過去にも燃料制約を実施していた事実が明らかに

昨冬に電力危機が叫ばれたこともあり、政府や委員会に参加する専門家も、そうした危機が生じないよう細心の注意を払って議論を進めてきた。それだけに今回の燃料制約は衝撃と言うほかない。

無論、これが一過性で、今回たまたま4電力で生じたのであれば、そこまで大きな問題ではない。しかし燃料制約が頻繁に行われていたのであれば、これは構造的な問題と言える。

残念なことに、委員会では、過去にも電力会社が数件燃料制約をかけたことが公表された。専門家が念頭に置いていた前提が崩れるほど、構造的な問題を日本の電力セクターが抱えていることが明らかとなったのだ。

これまでは運よく大きな問題につながらなかっただけで、日本の電力供給がこの4電力を中心に電力危機を招くリスクが内在していることに他ならない。今後、特にLNGを巡る国際動向が不安定になることも想定されるため、深刻度はより高まるだろう。

燃料制約の先には電力危機が待っている。内生的であれ外生的であれ、大きなショックが加われば最悪の事態が起きるシナリオがそこにある。

日本の電力セクターが抱える問題点

燃料制約の問題は、日本の電力セクターが抱える問題点を如実に示している。

一つ目は火力発電の老朽化だ。今回の燃料制約も石炭火力の故障が要因として挙げられた。日本国内には古い火力発電施設が依然として多く稼働しているのだ。特に40年以上も稼働を続けるものは老朽火力と呼ばれる。

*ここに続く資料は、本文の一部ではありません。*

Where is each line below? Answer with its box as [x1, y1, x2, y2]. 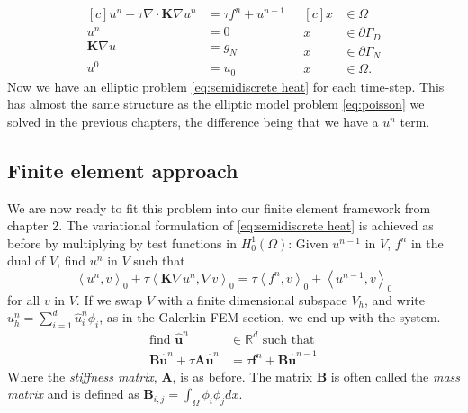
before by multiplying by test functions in [7, 233, 237, 252]
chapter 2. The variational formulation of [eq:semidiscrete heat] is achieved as [7, 216, 434, 235]
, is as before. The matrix [172, 366, 312, 385]
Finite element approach [7, 156, 238, 184]
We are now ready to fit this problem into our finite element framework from [7, 198, 431, 217]
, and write [364, 290, 425, 309]
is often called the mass [330, 366, 461, 385]
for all [7, 290, 40, 309]

経産省の資料によると、1979年以前に建設された石炭火力の数は22基ある。これに加えて2020年代にはさらに22基が老朽火力に加わる。基数ベースで1割以上、2020年代には約3割が老朽石炭火力になる。こうした老朽石炭火力は旧式の非効率な火力発電所ということもあり、段階的廃止対象ともなっている。

これは老朽化した石炭火力の例だが、知られていないのは、閉じる予定のこうした老朽火力が、いまもなお日本を支えているということだ。

2011年の東日本大震災後に電力セクターを支えたのは老朽火力の稼働だった。直近でも今冬の電力不足に対応すべく、発電会社大手のJERAは老朽化で長期停止中だった姉崎LNG火力発電所5号機(千葉県市原市)を補修の上、2021年1月に再稼働させる。

写真=時事通信フォト
JERA横浜火力発電所(神奈川県横浜市鶴見区、2020年10月24日)

しかし古いだけあって故障リスクも相対的に高い。今回の九州・中国両電力の燃料制約では、同時期に老朽火力で故障が起きたことも要因となった点を考えれば、同様の事態は今後も起こり得るリスクであると言えるだろう。